PDA

View Full Version : Disabling multitasking in Win XP


4world
01-14-2007, 07:58 AM
Hi,

I am new to this forum and was wondering if anyone can tell how to stop Win XP from switching out an application (i.e. giving nearly full CPU bandwidth to the application)? Basically disabling multitasking.

We are using .NET 2005 to write a program to send/receive data through the serial port and want to achieve full transmission speed with no gaps. Oscilloscope shows a gap which is inexplicable by looking at the coding so must be coming from Windows preemptive switching out of our application.

Thank you in advance.

Whyzman
01-14-2007, 08:38 AM
Welcome tohttp://www.pcguide.com/ubb/pcgubb.gif Forums!

I suspect we need someone much for computer savvy than I to comment, but I don't think computers actually multi-task. Processors are just really fast, and operating systems are designed to switch from one job to the next with such lightening speed that that it appears they are doing two or more jobs at the same time...

My thought is that you need to make sure that you have shut down processes that you don't need to have running and interrupting the processor from focusing on one project.

Even moving your mouse, by design, interrupts the processor...the same with the keyboard...

Sylvander
01-15-2007, 10:43 AM
"Pre-Emptive Multi-Tasking" [PMT] [used for Win32-based applications] makes the processor rattle around the jobs in the queue like a machine gun.
More than one application, each running a process, each process can run in multiple threads [Multithreading] and all threads running concurrently.
The processor spends a tiny amount of time on each thread's task and rattles around them in turn, so that any one task is given a RAPID sequence of short periods of time at the processor, and each continues until its job is completed.
Any one application running a particular process might initiate multiple threads.
e.g. Word might have one thread responding to keyboard presses to enter characters in a document; another performing spell checking or pagination; yet another spooling a document to the printer in the background.

The older "Co-Operative Multi-Tasking" [CMT] [used for Win16-based applications] worked in a similar but different way.
Each task was given the processors' time and continued until the job was completed, or the task relinquished the processor [the application yielded to other running tasks].
Only then did another task behind it in the queue get its chance at the processor.
This had the big disadvantage that if a task at the processor went into a loop, or froze, it would NEVER relinquish the processor, so no other task would ever be begun, never mind finish.
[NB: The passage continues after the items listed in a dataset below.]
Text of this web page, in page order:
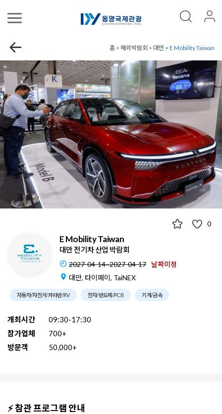
홈 > 해외박람회 > 대만 > E Mobility Taiwan
0
E Mobility Taiwan
대만 전기차 산업 박람회
2027-04-14~2027-04-17
날짜미정
대만, 타이페이, TaiNEX
자동차/자전거/카라반/RV 전자/반도체/PCB 기계/금속
개최시간
09:30-17:30
참가업체
700+
방문객
50,000+
⚡ 참관 프로그램 안내

The big improvement of PMT over CMT was that the processor chose when to begin and end working on each task, and if one or more tasks froze or looped, it had no effect on any of the other tasks, which could go ahead and complete.

16-bit Queue
Is used for simple 16-bit application programs. [Does WinXP use these?]
Each task must wait its turn in the queue and can only be handled when its turn comes.
The mouse cursor events wait in a 16-bit queue, which is why the cursor can be jerky, or freeze.

32-bit Queue
I think each thread [a running program is a process and can run one or more threads] has its own dedicated 32-bit memory space allocated as a message queue to it alone. [no other threads' queue allowed to use that space]

Whyzman
01-15-2007, 04:14 PM
In my quick searching, I cannot see anyway to shutdown multi-tasking in Windows. You can, however, increase the performance.
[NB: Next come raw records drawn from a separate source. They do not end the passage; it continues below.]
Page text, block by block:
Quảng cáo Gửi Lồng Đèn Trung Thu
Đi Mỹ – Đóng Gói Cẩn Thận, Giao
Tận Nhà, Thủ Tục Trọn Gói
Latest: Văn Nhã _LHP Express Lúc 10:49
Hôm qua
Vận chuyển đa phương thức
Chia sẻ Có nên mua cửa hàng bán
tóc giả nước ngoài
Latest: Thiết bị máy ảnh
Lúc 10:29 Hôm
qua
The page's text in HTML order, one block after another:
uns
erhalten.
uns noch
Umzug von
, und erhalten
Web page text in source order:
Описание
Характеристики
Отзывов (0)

http://ezinearticles.com/?Improve-Multitasking-Performance-and-Overall-Computer-Performance&id=172341

I suspect that what you are actually attempting to do is probably accomplished by a specially written software program that buggers with the interrupts and keeps the processor focused where you want it...

jlreich
01-15-2007, 06:40 PM
In task manager you can set the priority of any process higher or lower. I know this is not something you would want to have to do on every boot on every machine, but I know there is a way to do this without requiring user intervention.
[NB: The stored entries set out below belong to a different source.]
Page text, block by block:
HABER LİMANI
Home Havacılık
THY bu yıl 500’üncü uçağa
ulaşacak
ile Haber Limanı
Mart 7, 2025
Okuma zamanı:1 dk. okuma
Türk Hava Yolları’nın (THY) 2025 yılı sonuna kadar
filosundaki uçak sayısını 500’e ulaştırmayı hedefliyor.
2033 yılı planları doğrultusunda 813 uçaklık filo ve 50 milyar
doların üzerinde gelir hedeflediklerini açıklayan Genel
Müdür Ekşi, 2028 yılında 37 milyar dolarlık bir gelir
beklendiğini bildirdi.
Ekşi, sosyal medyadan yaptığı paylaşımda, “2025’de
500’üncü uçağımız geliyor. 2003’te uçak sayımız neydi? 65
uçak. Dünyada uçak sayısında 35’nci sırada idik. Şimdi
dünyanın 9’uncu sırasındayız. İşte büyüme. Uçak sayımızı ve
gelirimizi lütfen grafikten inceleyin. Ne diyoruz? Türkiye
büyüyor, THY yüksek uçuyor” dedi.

If the priority were set higher it would get interrupted less often and for less time when it did get interrupted.

Hopefully that will at least point you in the right direction. :)

saphalline
01-18-2007, 02:16 PM
There's a standard class in the .NET framework for setting the process/thread priority (http://msdn.microsoft.com/library/default.asp?url=/library/en-us/cpref/html/frlrfsystemdiagnosticsprocesspriorityclassclasstop ic.asp) in the code. There's also a way to set the priority of an executable by adding parameters to the command line of a shortcut. Both methods would work well enough in this case, I imagine. Just keep in mind that using .NET 2005 on a serial port is a bit silly :p so your results are difficult to predict.